Thailand has for years been one of the rising Asian tigers, growing rapidly as it harnesses the global trading system to its benefit. And since World War II, when Thailand became an ally of the United States and deepened its business and commercial ties with the West, it has grown at an average of almost 8 percent annually. It rose to become the second largest economy in Southeast Asia. But it’s no longer your grandfather’s Siam.

In September 2006, Thailand’s democratically elected government was toppled in a military coup, while Prime Minister Thaksin Shinawatra was deposed while addressing the U.N. General Assembly. When Daniel Patrick Moynihan titled his memoirs on serving as our ambassador to the U.N. “A Dangerous Place,” he didn’t know the half of it. The ruling junta has since initiated a series of policy measures that jeopardize Thailand’s economic prospects as well as American jobs and technological innovation.

Shortly after taking power, the coup leaders hastily and shortsightedly announced new foreign capital controls. In a fit of economic nationalism, the government is spooking outside investment in the country by increasing surveillance of economic transactions, restricting business advertising and pushing foreign investors to sell Thai holdings.

This political and economic recklessness is already taking a punishing toll. Foreign direct investment is understandably being scared off. Several estimates project Thai growth at less than 4 percent this year, far below the 7.3 percent that the World Bank forecasts for the economies of East Asia.

And now the military has set its sights on stealing U.S. innovation, the cornerstone of the American economy. A 2005 USA for Innovation bipartisan study by economists Rob Shapiro and Kevin Hasset estimates U.S. intellectual property is worth between $5 trillion and $5.5 trillion, equivalent to about 45 percent of U.S. GDP and greater than the GDP of any other nation in the world.

The new attack on American IP takes many forms. The International Intellectual Property Alliance noted in its annual recommendations to the USTR that piracy rates increased for every U.S. copyright-based product in 2006, at record-setting losses for American innovators. In addition to copyright concerns, piracy of consumer goods, satellite, cable and telecommunications signals thrive largely unchecked by the Thai government.

Most recently, the government brazenly announced it was breaking patents on drugs produced by Western corporations. And while this action is in line with the rampant theft of U.S. innovation in Thailand, it is also glaringly self-serving. An official Thai spokesman admitted busting patents “will be good for local pharmaceutical companies to improve their capacity.” Perhaps unsurprising, one local pharmaceutical supplier happens to be owned by the Thai government, the Government Pharmaceutical Organization.

Surely Thai officials in D.C. will offer some lame excuses. When making the rounds this week, its health minister will claim that his government must break U.S. patents since it cannot afford to pay for patented pharmaceuticals and other medicines.

This doesn’t fly. For his government somehow could afford a pay raise for the regime’s military buddies of $9 million, and to boost its overall military budget by a whopping $1 billion.

The government’s assault on intellectual property rights puts Thailand in the same camp with what I’ve called the “axis of IP evil.” This includes countries such as Brazil and China that flout established international norms.

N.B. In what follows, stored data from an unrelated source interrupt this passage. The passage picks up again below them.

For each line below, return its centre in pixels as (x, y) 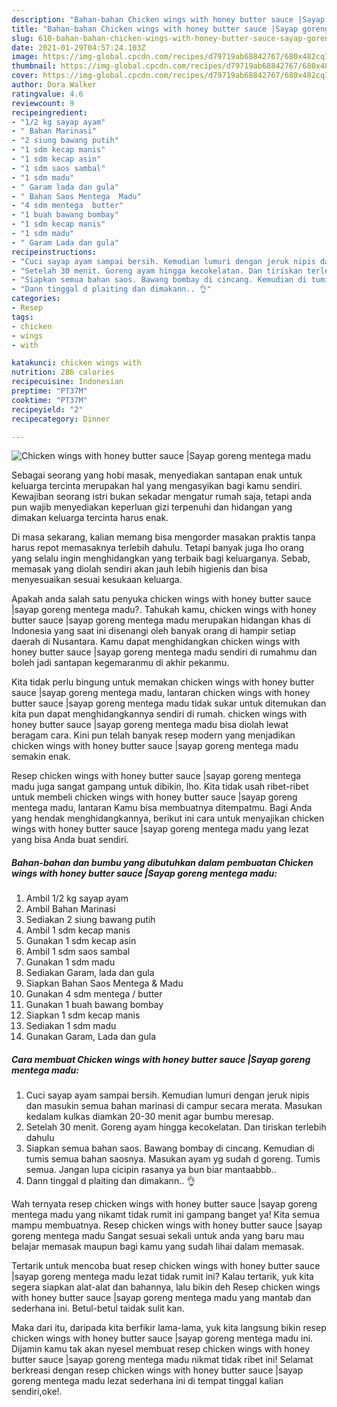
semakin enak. (41, 757)
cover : (25, 76)
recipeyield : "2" (47, 409)
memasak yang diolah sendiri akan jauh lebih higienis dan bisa (139, 569)
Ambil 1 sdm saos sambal (78, 952)
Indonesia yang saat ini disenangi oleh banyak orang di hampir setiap (153, 631)
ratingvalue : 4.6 (47, 94)
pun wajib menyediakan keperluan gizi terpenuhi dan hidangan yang (152, 507)
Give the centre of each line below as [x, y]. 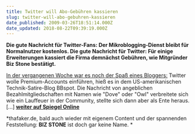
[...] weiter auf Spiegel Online [43, 107]
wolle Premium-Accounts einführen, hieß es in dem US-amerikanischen [94, 82]
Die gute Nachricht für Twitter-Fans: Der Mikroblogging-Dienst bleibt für [97, 45]
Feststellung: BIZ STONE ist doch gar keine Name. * [70, 125]
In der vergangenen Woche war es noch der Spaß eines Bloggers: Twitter [96, 75]
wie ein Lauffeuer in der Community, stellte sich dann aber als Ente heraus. [98, 101]
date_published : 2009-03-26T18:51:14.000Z [59, 23]
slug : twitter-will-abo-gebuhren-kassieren [61, 17]

And its growing militarism, attacks on democratic institutions and turn toward economic nationalism bring more to mind the behavior of its neighbor Burma.

The chairman of the House Ways and Means Committee, Rep. Charles Rangel, New York Democrat, noted that American high-tech firms were “paying for the research and development that we have in intellectual property.” He was right when he said if “you steal from them, you are stealing from Americans.”